The CPU 11 is a processor that performs arithmetic processing and controls the overall operation of the electronic timepiece 1. A single processor may be used, or a plurality of processors may operate in parallel or independently depending on the application. Further, the CPU 11 may be a dedicated microcomputer or the like in addition to or instead of the general-purpose CPU. Generally, in this disclosure, the word “processor” can be a single processor or a plurality of separate processors that operate in parallel or independently.

The RAM 12 is, for example, a DRAM, and provides a work memory space to the CPU 11 to store temporary data.

At least the CPU 11 and RAM 12 are included in the computer of the wearable device of this embodiment.

The storage unit 13 is a non-volatile memory such as a flash memory. The storage unit 13 stores a program 131, setting data, and the like.

The display unit 14 displays at least the time based on the control of the CPU 11. The display unit 14 may have a digital display screen such as a liquid crystal display, or may have a plurality of hands (hour hand, minute hand, etc.), a gear train (wheel train mechanism) and a stepping motor or the like for rotating the wheel train mechanism

The operation reception unit 15 receives an input operation from the outside such as a user and outputs a reception signal to the CPU 11. The operation reception unit 15 has, for example, a push button switch, and detects a pressing operation of the push button switch to output a reception signal. Further, the operation reception unit 15 may have a crown that can be pulled out and rotated.

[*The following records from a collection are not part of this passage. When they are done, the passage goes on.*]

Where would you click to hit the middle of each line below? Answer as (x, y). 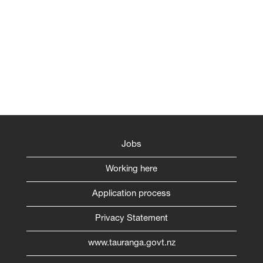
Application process (131, 194)
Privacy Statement (131, 219)
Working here (131, 169)
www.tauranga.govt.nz (131, 243)

The communication unit 16 controls communications with external devices. The communication unit 16 has, for example, a network card for LAN communication, a communication module for short-range wireless communication using Bluetooth (registered trademark), and the like, and for example, it controls transmission of activity measurement results of the electronic timepiece 1 to an external device.

The clock unit 17 counts clock signals with a certain oscillation frequency generated by an oscillation circuit (not shown) and outputs the current date and time. The clock unit 17 may be one in which the CPU 11 counts the date and time using software.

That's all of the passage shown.